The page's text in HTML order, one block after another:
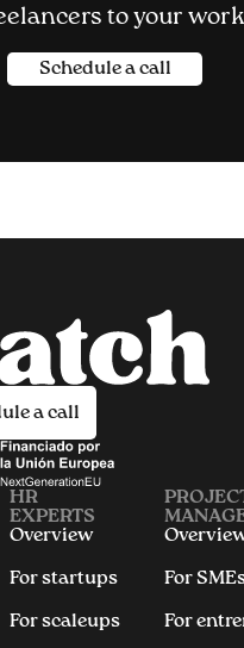
to your
Schedule a call
a call
HR
EXPERTS
Overview
For startups
For scaleups
For
For
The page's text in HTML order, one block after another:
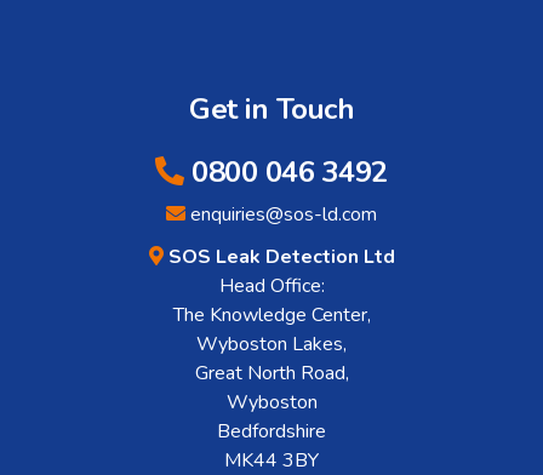
Get in Touch
0800 046 3492
enquiries@sos-ld.com
SOS Leak Detection Ltd
Head Office:
The Knowledge Center,
Wyboston Lakes,
Great North Road,
Wyboston
Bedfordshire
MK44 3BY
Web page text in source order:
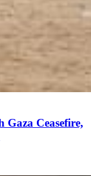
Ceasefire,
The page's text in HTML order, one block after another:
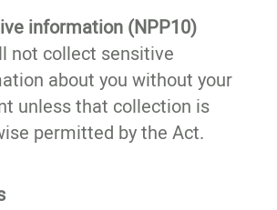
information (NPP10)
not collect sensitive
about you without your
unless that collection is
permitted by the Act.
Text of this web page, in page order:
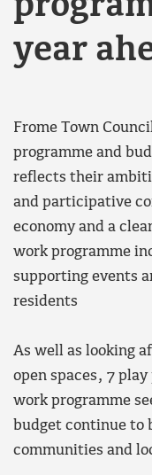
year
Frome Town
programme and
reflects their
and participative
economy and a
work programme
supporting events
residents
As well as looking
open spaces, 7
work programme
budget continue to
communities and
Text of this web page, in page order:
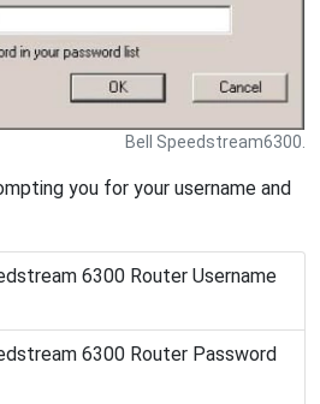
Bell Speedstream6300.
you for your username and
6300 Router Username
6300 Router Password
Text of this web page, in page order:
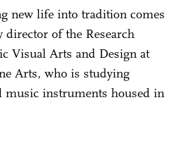
new life into tradition comes
of the Research
Visual Arts and Design at
Arts, who is studying
music instruments housed in
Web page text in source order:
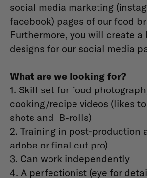
social media marketing
facebook) pages of our food
Furthermore, you will create
designs for our social media
What are we looking for?
1. Skill set for food
cooking/recipe videos (likes
shots and B-rolls)
2. Training in post-production
adobe or final cut pro)
3. Can work independently
4. A perfectionist (eye for
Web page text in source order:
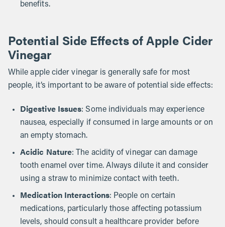
benefits.
Potential Side Effects of Apple Cider
Vinegar
While apple cider vinegar is generally safe for most
people, it’s important to be aware of potential side effects:
Digestive Issues: Some individuals may experience
nausea, especially if consumed in large amounts or on
an empty stomach.
Acidic Nature: The acidity of vinegar can damage
tooth enamel over time. Always dilute it and consider
using a straw to minimize contact with teeth.
Medication Interactions: People on certain
medications, particularly those affecting potassium
levels, should consult a healthcare provider before
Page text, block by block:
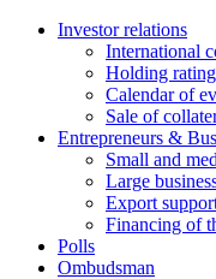
Investor relations
International
Holding
Calendar of
Sale of
Entrepreneurs &
Small and
Large
Export
Financing of
Polls
Ombudsman
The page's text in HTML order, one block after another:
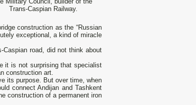
Trans-Caspian Railway.
construction as the “Russian
exceptional, a kind of miracle
Caspian road, did not think about
it is not surprising that specialist
construction art.
its purpose. But over time, when
connect Andijan and Tashkent
construction of a permanent iron
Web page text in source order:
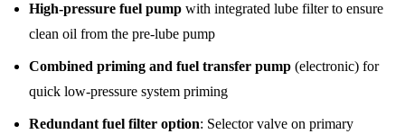
High-pressure fuel pump with integrated lube filter to ensure
clean oil from the pre-lube pump
Combined priming and fuel transfer pump (electronic) for
quick low-pressure system priming
Redundant fuel filter option: Selector valve on primary
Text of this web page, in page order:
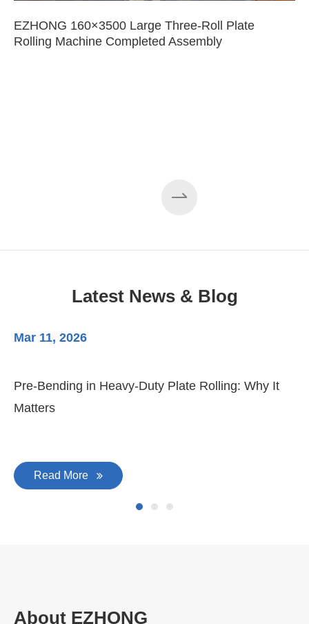
EZHONG 160×3500 Large Three-Roll Plate
Rolling Machine Completed Assembly
Latest News & Blog
Mar 11, 2026
Pre-Bending in Heavy-Duty Plate Rolling: Why It
Matters
Read More
About EZHONG
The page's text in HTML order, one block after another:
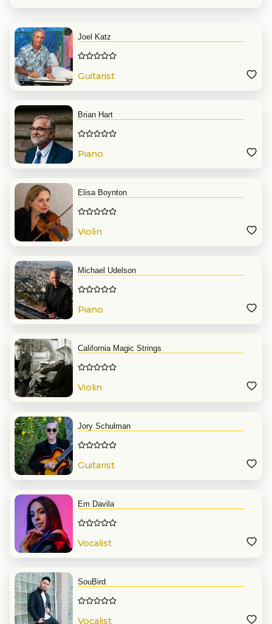
Symphony Hall.
Joel Katz
Guitarist
Brian Hart
Piano
Elisa Boynton
Violin
Michael Udelson
Piano
California Magic Strings
Violin
Jory Schulman
Guitarist
Em Davila
Vocalist
SouBird
Vocalist
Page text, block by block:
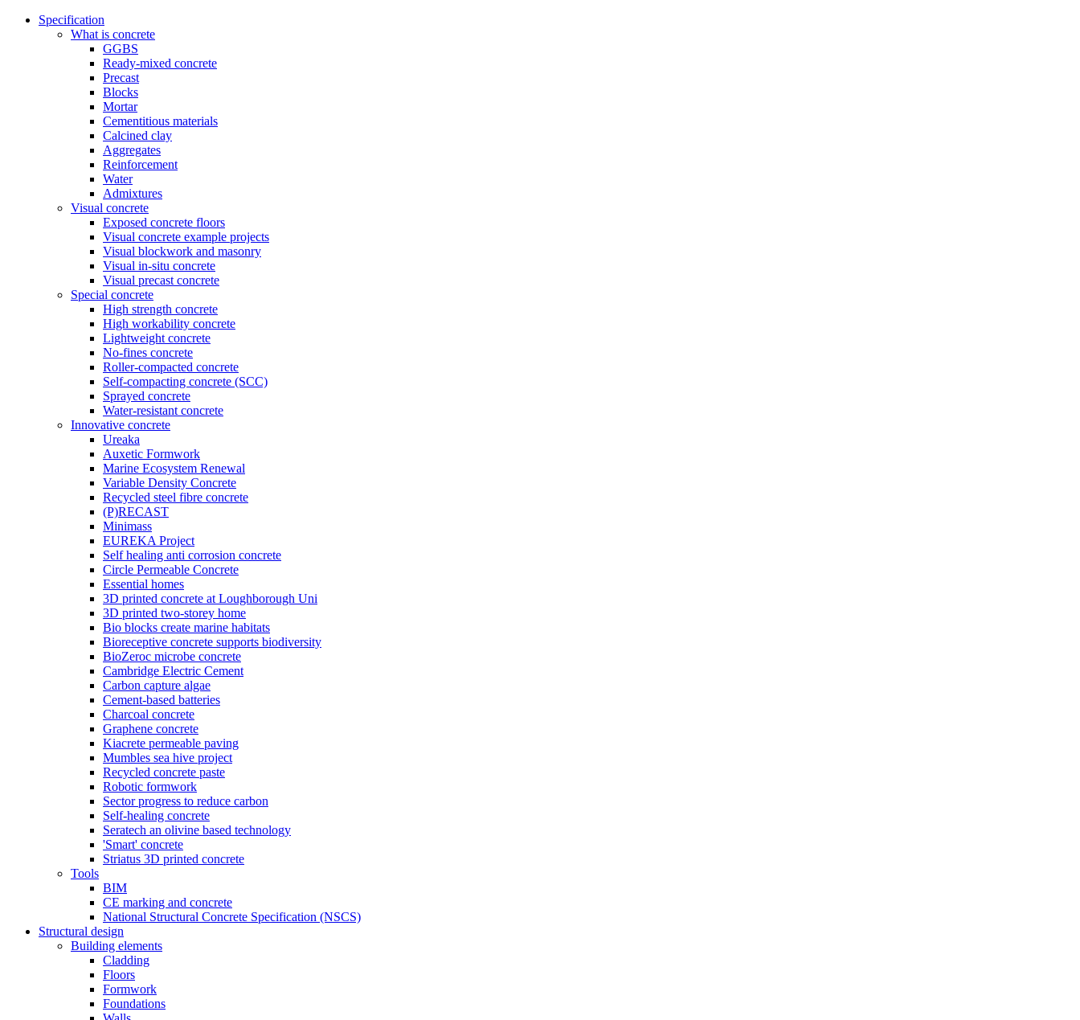
Specification
What is concrete
GGBS
Ready-mixed concrete
Precast
Blocks
Mortar
Cementitious materials
Calcined clay
Aggregates
Reinforcement
Water
Admixtures
Visual concrete
Exposed concrete floors
Visual concrete example projects
Visual blockwork and masonry
Visual in-situ concrete
Visual precast concrete
Special concrete
High strength concrete
High workability concrete
Lightweight concrete
No-fines concrete
Roller-compacted concrete
Self-compacting concrete (SCC)
Sprayed concrete
Water-resistant concrete
Innovative concrete
Ureaka
Auxetic Formwork
Marine Ecosystem Renewal
Variable Density Concrete
Recycled steel fibre concrete
(P)RECAST
Minimass
EUREKA Project
Self healing anti corrosion concrete
Circle Permeable Concrete
Essential homes
3D printed concrete at Loughborough Uni
3D printed two-storey home
Bio blocks create marine habitats
Bioreceptive concrete supports biodiversity
BioZeroc microbe concrete
Cambridge Electric Cement
Carbon capture algae
Cement-based batteries
Charcoal concrete
Graphene concrete
Kiacrete permeable paving
Mumbles sea hive project
Recycled concrete paste
Robotic formwork
Sector progress to reduce carbon
Self-healing concrete
Seratech an olivine based technology
'Smart' concrete
Striatus 3D printed concrete
Tools
BIM
CE marking and concrete
National Structural Concrete Specification (NSCS)
Structural design
Building elements
Cladding
Floors
Formwork
Foundations
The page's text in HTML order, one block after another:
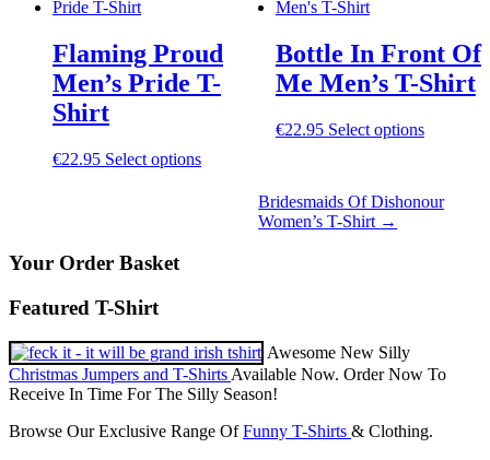
may
be
chosen
page
chosen
on
the
page
Flaming Proud
Men’s Pride T-
Shirt
€22.95 Select optionsThis
on
the
product
Bottle In Front Of
Me Men’s T-Shirt
€22.95 Select optionsThis
variants.
product
page
Bridesmaids Of Dishonour
Women’s T-Shirt →
Your Order Basket
Featured T-Shirt
Awesome New Silly
Christmas Jumpers and T-Shirts Available Now. Order Now To
Receive In Time For The Silly Season!
Browse Our Exclusive Range OfFunny T-Shirts & Clothing.

********************

Between and including the line above that contains "Pre-Bending in Heavy-Duty" and the line that contains "Circle Permeable Concrete", restate every line word for word. Pictures stay out.

Pre-Bending in Heavy-Duty Plate Rolling: Why It
Matters
Read More
About EZHONG
The page's text in HTML order, one block after another:
Symphony Hall.
Joel Katz
Guitarist
Brian Hart
Piano
Elisa Boynton
Violin
Michael Udelson
Piano
California Magic Strings
Violin
Jory Schulman
Guitarist
Em Davila
Vocalist
SouBird
Vocalist
Page text, block by block:
Specification
What is concrete
GGBS
Ready-mixed concrete
Precast
Blocks
Mortar
Cementitious materials
Calcined clay
Aggregates
Reinforcement
Water
Admixtures
Visual concrete
Exposed concrete floors
Visual concrete example projects
Visual blockwork and masonry
Visual in-situ concrete
Visual precast concrete
Special concrete
High strength concrete
High workability concrete
Lightweight concrete
No-fines concrete
Roller-compacted concrete
Self-compacting concrete (SCC)
Sprayed concrete
Water-resistant concrete
Innovative concrete
Ureaka
Auxetic Formwork
Marine Ecosystem Renewal
Variable Density Concrete
Recycled steel fibre concrete
(P)RECAST
Minimass
EUREKA Project
Self healing anti corrosion concrete
Circle Permeable Concrete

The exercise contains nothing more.